• **What is expected**: Line for line, return the data exactly, omitting all pictures.

(Saved data entries)
::::

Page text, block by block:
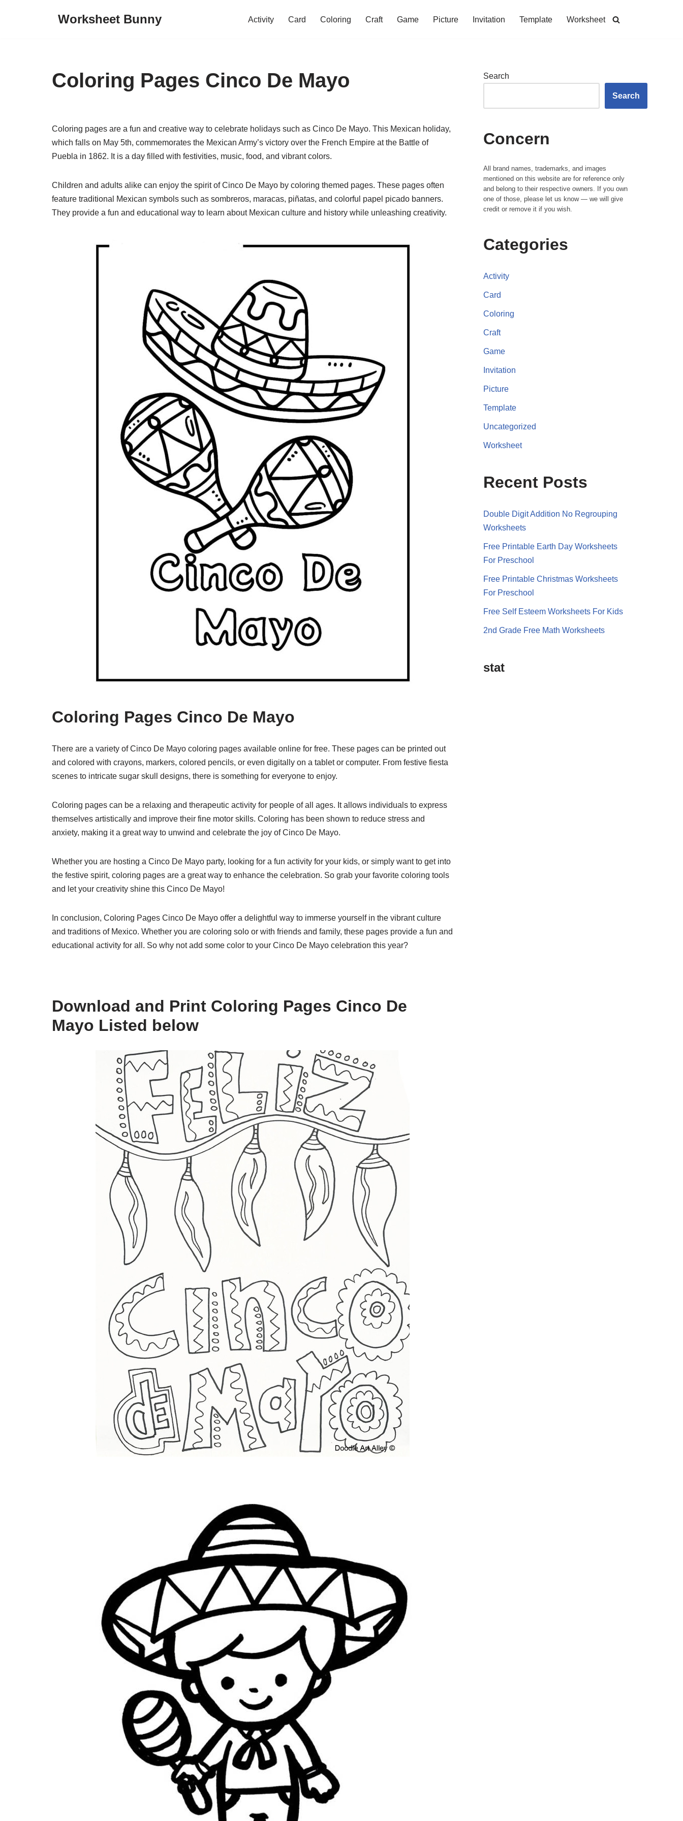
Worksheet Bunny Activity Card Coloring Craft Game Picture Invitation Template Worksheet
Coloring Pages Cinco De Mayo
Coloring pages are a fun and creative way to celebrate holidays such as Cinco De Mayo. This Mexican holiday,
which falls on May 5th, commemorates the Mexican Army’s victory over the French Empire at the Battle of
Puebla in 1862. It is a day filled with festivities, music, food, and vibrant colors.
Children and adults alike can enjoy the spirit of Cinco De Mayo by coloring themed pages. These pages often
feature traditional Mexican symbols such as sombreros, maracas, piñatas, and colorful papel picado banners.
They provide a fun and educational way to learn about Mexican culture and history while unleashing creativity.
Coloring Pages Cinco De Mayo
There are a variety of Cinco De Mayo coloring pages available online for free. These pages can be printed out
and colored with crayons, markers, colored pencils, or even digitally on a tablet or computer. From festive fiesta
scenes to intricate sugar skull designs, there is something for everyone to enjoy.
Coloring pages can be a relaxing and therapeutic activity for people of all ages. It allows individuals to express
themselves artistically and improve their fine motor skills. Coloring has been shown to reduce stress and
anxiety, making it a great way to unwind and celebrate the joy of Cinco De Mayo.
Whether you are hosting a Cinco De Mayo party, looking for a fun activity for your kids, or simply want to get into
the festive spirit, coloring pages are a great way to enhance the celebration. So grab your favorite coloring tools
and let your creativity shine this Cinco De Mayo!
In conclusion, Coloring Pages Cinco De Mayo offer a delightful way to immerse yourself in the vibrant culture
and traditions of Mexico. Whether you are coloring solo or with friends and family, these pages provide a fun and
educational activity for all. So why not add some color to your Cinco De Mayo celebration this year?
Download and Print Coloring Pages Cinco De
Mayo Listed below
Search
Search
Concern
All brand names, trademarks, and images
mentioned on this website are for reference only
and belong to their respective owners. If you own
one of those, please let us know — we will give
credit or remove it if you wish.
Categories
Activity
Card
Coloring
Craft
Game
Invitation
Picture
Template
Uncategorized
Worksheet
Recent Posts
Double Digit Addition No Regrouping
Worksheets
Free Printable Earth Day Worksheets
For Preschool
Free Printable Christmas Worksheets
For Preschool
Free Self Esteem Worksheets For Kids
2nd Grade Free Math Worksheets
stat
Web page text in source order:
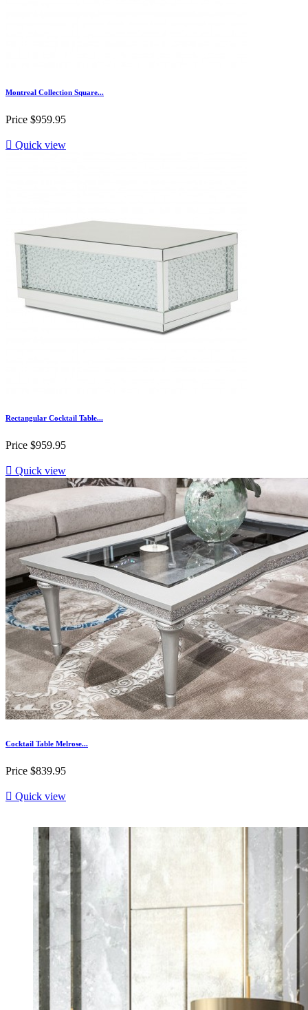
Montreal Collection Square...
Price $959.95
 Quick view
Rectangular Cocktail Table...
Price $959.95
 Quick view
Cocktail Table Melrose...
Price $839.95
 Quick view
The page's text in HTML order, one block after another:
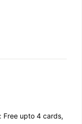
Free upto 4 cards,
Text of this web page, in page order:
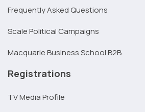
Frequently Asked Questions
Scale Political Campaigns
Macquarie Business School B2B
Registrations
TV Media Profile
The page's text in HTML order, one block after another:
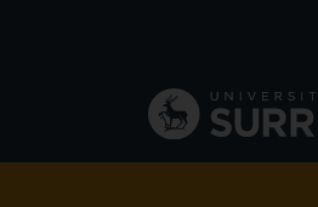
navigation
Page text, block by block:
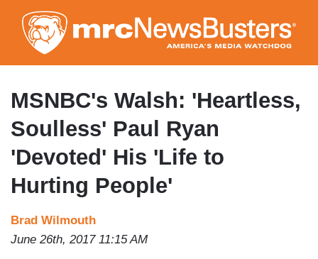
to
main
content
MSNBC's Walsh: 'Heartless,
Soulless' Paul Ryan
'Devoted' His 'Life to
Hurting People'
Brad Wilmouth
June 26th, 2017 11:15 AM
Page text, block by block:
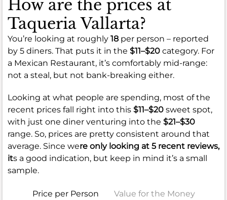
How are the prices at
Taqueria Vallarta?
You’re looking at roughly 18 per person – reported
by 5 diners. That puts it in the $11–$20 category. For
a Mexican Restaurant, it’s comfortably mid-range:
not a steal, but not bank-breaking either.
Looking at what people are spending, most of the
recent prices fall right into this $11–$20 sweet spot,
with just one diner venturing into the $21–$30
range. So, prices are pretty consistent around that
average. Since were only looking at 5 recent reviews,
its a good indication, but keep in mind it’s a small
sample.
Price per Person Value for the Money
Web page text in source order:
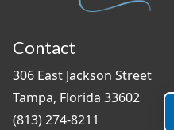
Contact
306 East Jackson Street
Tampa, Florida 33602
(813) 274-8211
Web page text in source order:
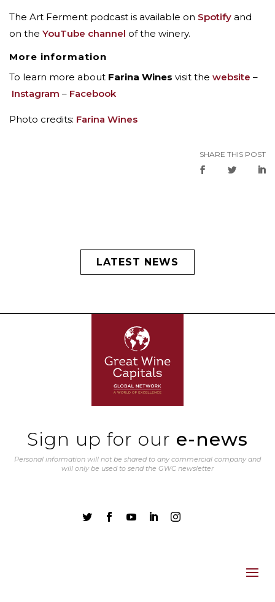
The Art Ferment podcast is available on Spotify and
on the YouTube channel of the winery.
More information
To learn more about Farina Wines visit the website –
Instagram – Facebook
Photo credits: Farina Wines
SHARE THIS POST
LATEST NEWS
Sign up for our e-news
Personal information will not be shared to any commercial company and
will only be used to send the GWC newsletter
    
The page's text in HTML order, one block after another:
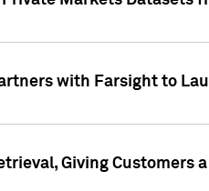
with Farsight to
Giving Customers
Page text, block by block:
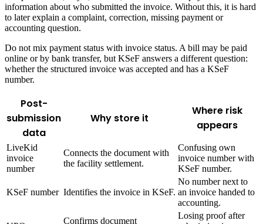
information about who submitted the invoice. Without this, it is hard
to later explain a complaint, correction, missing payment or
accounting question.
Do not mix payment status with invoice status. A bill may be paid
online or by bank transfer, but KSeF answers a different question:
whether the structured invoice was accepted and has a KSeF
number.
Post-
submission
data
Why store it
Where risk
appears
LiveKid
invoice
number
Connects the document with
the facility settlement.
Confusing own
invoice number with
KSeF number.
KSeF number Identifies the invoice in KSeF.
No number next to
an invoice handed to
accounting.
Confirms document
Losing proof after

::::

• **Output**:
Page text, block by block:
Worksheet Bunny Activity Card Coloring Craft Game Picture Invitation Template Worksheet
Coloring Pages Cinco De Mayo
Coloring pages are a fun and creative way to celebrate holidays such as Cinco De Mayo. This Mexican holiday,
which falls on May 5th, commemorates the Mexican Army’s victory over the French Empire at the Battle of
Puebla in 1862. It is a day filled with festivities, music, food, and vibrant colors.
Children and adults alike can enjoy the spirit of Cinco De Mayo by coloring themed pages. These pages often
feature traditional Mexican symbols such as sombreros, maracas, piñatas, and colorful papel picado banners.
They provide a fun and educational way to learn about Mexican culture and history while unleashing creativity.
Coloring Pages Cinco De Mayo
There are a variety of Cinco De Mayo coloring pages available online for free. These pages can be printed out
and colored with crayons, markers, colored pencils, or even digitally on a tablet or computer. From festive fiesta
scenes to intricate sugar skull designs, there is something for everyone to enjoy.
Coloring pages can be a relaxing and therapeutic activity for people of all ages. It allows individuals to express
themselves artistically and improve their fine motor skills. Coloring has been shown to reduce stress and
anxiety, making it a great way to unwind and celebrate the joy of Cinco De Mayo.
Whether you are hosting a Cinco De Mayo party, looking for a fun activity for your kids, or simply want to get into
the festive spirit, coloring pages are a great way to enhance the celebration. So grab your favorite coloring tools
and let your creativity shine this Cinco De Mayo!
In conclusion, Coloring Pages Cinco De Mayo offer a delightful way to immerse yourself in the vibrant culture
and traditions of Mexico. Whether you are coloring solo or with friends and family, these pages provide a fun and
educational activity for all. So why not add some color to your Cinco De Mayo celebration this year?
Download and Print Coloring Pages Cinco De
Mayo Listed below
Search
Search
Concern
All brand names, trademarks, and images
mentioned on this website are for reference only
and belong to their respective owners. If you own
one of those, please let us know — we will give
credit or remove it if you wish.
Categories
Activity
Card
Coloring
Craft
Game
Invitation
Picture
Template
Uncategorized
Worksheet
Recent Posts
Double Digit Addition No Regrouping
Worksheets
Free Printable Earth Day Worksheets
For Preschool
Free Printable Christmas Worksheets
For Preschool
Free Self Esteem Worksheets For Kids
2nd Grade Free Math Worksheets
stat
Web page text in source order:
Montreal Collection Square...
Price $959.95
 Quick view
Rectangular Cocktail Table...
Price $959.95
 Quick view
Cocktail Table Melrose...
Price $839.95
 Quick view
The page's text in HTML order, one block after another:
Free upto 4 cards,
Text of this web page, in page order:
Frequently Asked Questions
Scale Political Campaigns
Macquarie Business School B2B
Registrations
TV Media Profile
The page's text in HTML order, one block after another:
navigation
Page text, block by block:
to
main
content
MSNBC's Walsh: 'Heartless,
Soulless' Paul Ryan
'Devoted' His 'Life to
Hurting People'
Brad Wilmouth
June 26th, 2017 11:15 AM
Page text, block by block:
How are the prices at
Taqueria Vallarta?
You’re looking at roughly 18 per person – reported
by 5 diners. That puts it in the $11–$20 category. For
a Mexican Restaurant, it’s comfortably mid-range:
not a steal, but not bank-breaking either.
Looking at what people are spending, most of the
recent prices fall right into this $11–$20 sweet spot,
with just one diner venturing into the $21–$30
range. So, prices are pretty consistent around that
average. Since were only looking at 5 recent reviews,
its a good indication, but keep in mind it’s a small
sample.
Price per Person Value for the Money
Web page text in source order:
Contact
306 East Jackson Street
Tampa, Florida 33602
(813) 274-8211
Web page text in source order:
The Art Ferment podcast is available on Spotify and
on the YouTube channel of the winery.
More information
To learn more about Farina Wines visit the website –
Instagram – Facebook
Photo credits: Farina Wines
SHARE THIS POST
LATEST NEWS
Sign up for our e-news
Personal information will not be shared to any commercial company and
will only be used to send the GWC newsletter
    
The page's text in HTML order, one block after another:
with Farsight to
Giving Customers
Page text, block by block:
information about who submitted the invoice. Without this, it is hard
to later explain a complaint, correction, missing payment or
accounting question.
Do not mix payment status with invoice status. A bill may be paid
online or by bank transfer, but KSeF answers a different question:
whether the structured invoice was accepted and has a KSeF
number.
Post-
submission
data
Why store it
Where risk
appears
LiveKid
invoice
number
Connects the document with
the facility settlement.
Confusing own
invoice number with
KSeF number.
KSeF number Identifies the invoice in KSeF.
No number next to
an invoice handed to
accounting.
Confirms document
Losing proof after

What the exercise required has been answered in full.